L’homme s’occupe d’interpeller les personnes du même sexe, et il en va de même pour les deux femmes qui l’accompagnent. Objet: solliciter leur avis sur la situation actuelle au Maroc. Ceci, juste avant de se lancer dans une véritable présentation visant à démontrer combien le pays se porte mieux et avance à pas de géant… grâce à un seul homme: Aziz Akhannouch, richissime homme d’affaires, président du Rassemblement national des indépendants (RNI), arrivé premier aux dernières élections législatives, et accessoirement Chef du gouvernement. L’échange est ubuesque. Extrait:
- Grâce à Dieu, tout va pour le mieux au Maroc, vous ne trouvez pas?
- On peut dire ça, mais quel est le propos?

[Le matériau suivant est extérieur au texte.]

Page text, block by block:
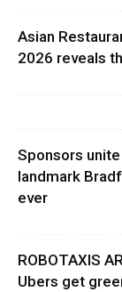
Asian
2026 reveals
Sponsors
landmark
ever
ROBOTAXIS
Ubers get

- Regardez comment le pays évolue, des travaux partout, des chantiers transforment les routes, des réformes à profusion, le quotidien des Marocains qui s’améliore…
- Mais encore?
- C’est parce que nous avons aujourd’hui au Maroc un gouvernement qui bosse et un véritable chef de l’exécutif qui ne ménage aucun effort pour améliorer le vécu des Marocains. Il n’y a qu’à voir toutes ces réalisations…
- Comme quoi?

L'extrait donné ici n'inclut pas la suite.